Publication information
- Publisher: Marvel Comics
- First appearance: The X-Men #35 (August 1967)
- Created by: Roy Thomas Werner Roth

In-story information
- Species: Human mutant
- Team affiliations: X-Men Factor Three X-Humed
- Notable aliases: Charles Xavier Morph
- Abilities: Shapeshifting; Psionic powers; Levitation; Skilled actor; Highly trained and efficient organizer; Good prankster; Expert computer engineer;

= Changeling (Marvel Comics character) =

Marvel Comics fictional character

Changeling (Kevin Sidney) is a fictional character appearing in American comic books published by Marvel Comics. Created by writer Roy Thomas and artist Werner Roth, the character first appeared in The X-Men #35 (Aug. 1967).

Changeling is a mutant shapeshifter and was a short-lived adversary for the X-Men who impersonated Professor X and died shortly after, making him the first member of the X-Men to die in action.

A character loosely inspired by Changeling named Morph was featured in the animated series X-Men: The Animated Series and X-Men '97, who was then adapted to the 2001 series Exiles as an alternate-universe version of Changeling. The original Changeling was resurrected in the 2025 series Astonishing X-Men, now resembling Morph's appearance in X-Men '97.

==Publication history==
Changeling was introduced in The X-Men #37–42, part of the Factor Three storyline. Although dying at the end of this run, he was thought to have been seen as a ghost in Excalibur: The Possession (1991) and returned as a zombie in The Sensational She-Hulk #34–35 (1991–1992).

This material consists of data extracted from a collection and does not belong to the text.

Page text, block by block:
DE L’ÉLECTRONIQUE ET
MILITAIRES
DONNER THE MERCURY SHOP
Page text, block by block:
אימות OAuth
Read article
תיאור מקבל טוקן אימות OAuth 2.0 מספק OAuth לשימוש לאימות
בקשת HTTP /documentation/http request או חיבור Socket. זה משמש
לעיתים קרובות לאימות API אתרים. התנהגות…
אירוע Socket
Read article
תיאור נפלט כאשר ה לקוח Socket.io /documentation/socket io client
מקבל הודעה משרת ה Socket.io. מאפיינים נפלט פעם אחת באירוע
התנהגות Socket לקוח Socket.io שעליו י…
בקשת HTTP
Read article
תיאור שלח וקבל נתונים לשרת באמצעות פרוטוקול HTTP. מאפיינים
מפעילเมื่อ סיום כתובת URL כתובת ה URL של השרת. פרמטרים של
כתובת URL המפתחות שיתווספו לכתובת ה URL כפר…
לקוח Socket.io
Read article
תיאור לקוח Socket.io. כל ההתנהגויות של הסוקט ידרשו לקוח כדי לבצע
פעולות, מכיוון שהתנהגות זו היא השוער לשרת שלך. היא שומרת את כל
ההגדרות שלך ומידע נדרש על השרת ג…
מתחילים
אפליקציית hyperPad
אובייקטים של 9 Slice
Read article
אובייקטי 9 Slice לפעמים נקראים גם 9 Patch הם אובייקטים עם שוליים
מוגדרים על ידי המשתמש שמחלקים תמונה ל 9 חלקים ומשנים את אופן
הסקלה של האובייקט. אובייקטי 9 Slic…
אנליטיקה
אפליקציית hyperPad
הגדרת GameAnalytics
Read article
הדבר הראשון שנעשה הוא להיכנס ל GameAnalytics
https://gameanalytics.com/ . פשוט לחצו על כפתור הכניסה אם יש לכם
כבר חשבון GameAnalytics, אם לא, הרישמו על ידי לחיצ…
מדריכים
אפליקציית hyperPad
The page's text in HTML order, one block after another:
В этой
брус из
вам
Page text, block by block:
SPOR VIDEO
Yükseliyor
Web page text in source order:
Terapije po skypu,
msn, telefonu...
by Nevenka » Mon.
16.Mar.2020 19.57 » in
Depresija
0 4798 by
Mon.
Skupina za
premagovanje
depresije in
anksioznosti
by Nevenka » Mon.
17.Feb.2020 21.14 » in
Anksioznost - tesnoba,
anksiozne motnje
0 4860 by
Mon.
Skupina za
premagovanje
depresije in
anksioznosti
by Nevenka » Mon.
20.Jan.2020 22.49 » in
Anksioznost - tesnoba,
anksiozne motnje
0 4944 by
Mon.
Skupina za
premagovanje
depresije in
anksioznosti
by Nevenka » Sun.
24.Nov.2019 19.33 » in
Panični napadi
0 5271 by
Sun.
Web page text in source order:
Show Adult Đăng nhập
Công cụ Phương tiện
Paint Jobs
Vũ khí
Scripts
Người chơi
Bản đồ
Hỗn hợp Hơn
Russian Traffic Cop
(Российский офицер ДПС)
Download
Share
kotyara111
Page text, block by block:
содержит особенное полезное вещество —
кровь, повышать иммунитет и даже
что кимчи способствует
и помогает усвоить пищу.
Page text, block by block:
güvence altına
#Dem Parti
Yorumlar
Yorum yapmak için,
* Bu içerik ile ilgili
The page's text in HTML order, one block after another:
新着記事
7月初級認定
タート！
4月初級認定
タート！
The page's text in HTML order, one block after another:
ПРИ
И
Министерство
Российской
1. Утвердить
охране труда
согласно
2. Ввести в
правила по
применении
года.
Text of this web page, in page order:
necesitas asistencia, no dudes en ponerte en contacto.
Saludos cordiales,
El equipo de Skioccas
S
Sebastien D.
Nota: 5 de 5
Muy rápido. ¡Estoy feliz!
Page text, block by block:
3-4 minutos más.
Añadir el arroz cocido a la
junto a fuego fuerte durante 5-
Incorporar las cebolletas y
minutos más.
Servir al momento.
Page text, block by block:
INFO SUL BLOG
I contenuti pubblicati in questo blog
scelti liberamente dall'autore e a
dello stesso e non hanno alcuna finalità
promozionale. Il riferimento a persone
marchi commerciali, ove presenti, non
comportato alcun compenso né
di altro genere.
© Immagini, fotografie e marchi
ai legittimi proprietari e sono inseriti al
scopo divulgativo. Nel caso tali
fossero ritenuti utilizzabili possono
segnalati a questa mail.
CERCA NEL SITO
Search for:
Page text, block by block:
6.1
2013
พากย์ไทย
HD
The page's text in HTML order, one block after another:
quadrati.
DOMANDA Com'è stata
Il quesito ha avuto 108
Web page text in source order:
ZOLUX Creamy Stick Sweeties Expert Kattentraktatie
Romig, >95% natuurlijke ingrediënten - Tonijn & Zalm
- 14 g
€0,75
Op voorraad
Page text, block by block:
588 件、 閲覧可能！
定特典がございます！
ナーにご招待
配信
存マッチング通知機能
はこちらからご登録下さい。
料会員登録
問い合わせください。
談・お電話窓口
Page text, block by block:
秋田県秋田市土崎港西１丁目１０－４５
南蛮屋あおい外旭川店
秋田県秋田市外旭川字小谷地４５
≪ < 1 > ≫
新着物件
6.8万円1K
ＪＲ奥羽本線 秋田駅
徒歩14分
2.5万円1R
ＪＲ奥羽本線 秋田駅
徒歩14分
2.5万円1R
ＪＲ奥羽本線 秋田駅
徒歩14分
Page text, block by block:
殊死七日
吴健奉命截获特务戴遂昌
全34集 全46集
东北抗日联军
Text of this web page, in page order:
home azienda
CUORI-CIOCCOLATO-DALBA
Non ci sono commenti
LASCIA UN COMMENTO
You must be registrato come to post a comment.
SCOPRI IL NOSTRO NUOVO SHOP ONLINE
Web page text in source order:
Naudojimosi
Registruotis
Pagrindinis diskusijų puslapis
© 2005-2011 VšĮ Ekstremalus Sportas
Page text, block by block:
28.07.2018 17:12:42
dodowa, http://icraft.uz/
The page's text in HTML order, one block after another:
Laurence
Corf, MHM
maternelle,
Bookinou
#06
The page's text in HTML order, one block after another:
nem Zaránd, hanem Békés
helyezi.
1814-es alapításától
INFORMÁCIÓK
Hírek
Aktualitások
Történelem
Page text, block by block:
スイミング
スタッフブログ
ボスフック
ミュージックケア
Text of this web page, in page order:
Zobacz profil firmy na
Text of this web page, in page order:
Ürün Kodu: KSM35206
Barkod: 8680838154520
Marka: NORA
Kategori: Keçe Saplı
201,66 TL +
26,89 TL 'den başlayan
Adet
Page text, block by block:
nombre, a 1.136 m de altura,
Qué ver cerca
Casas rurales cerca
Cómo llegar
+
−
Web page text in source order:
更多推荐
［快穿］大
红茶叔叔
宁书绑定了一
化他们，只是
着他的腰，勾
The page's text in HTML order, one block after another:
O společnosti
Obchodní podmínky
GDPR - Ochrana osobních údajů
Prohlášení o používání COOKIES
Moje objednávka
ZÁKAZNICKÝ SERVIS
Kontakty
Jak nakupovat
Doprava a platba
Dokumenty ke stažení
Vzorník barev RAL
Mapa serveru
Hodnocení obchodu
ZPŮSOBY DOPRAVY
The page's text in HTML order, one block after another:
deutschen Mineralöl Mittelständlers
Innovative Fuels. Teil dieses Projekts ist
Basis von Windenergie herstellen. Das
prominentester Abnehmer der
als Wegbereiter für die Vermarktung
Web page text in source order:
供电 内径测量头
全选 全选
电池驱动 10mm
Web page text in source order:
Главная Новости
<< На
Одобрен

The character was later the basis for an easygoing comic-relief character in X-Men: The Animated Series named Morph. According to showrunner Eric Lewald's behind-the-scenes book, Previously on X-Men: The Making of an Animated Series, the creators (including writer Mark Edward Edens) had intended for Thunderbird to be the series' early sacrifice, but they became uncomfortable with the idea of killing off a Native American character. After the creators searched the comics for a substitute, they found Changeling, who was repurposed for the series. Changeling's codename was changed to Morph because DC Comics owned the trademark to "Changeling" when the series debuted.

Morph's first comic book appearance was 1992's X-Men Adventures #1, which adapted the "Night of the Sentinels" TV pilot. Then in 1995, inspired by the character in the animated series, a new Morph was featured in the "Age of Apocalypse" crossover event, debuting in the one-shot comic X-Men Alpha. The character underwent a drastic change in appearance for this event, appearing white-skinned and hairless. Then in 2001, Marvel introduced an alternate-reality version of this Morph, from Earth-1081. He first appeared in Exiles #1.

The original Changeling was resurrected in the series Astonishing X-Men (2025), where he assumes the name and blank white appearance of Morph.

==Fictional character biography==
Kevin Sidney, known as Changeling, originally works for the villainous organization Factor Three. He acts as the Mutant Master's second-in-command in an effort to trigger World War III. After capturing the X-Men, the Mutant Master is exposed as an extraterrestrial and goes out of control. The members of Factor Three work with the X-Men to defeat the Mutant Master.

Following that group's defeat, Changeling seeks to reform. He divulges to Professor X that he has an unspecified terminal illness with only a few months left to live and wishes to atone for his misdeeds. Professor X recruits Changeling to act as a stand-in, unbeknownst to the X-Men, while he isolates himself to prepare a defense against the alien Z'Nox's invasion. Changeling, masquerading as Professor X, leads the X-Men's efforts to defeat Grotesk, who kills him in battle. The X-Men mourn the loss of Professor X until they learn that he was an impostor.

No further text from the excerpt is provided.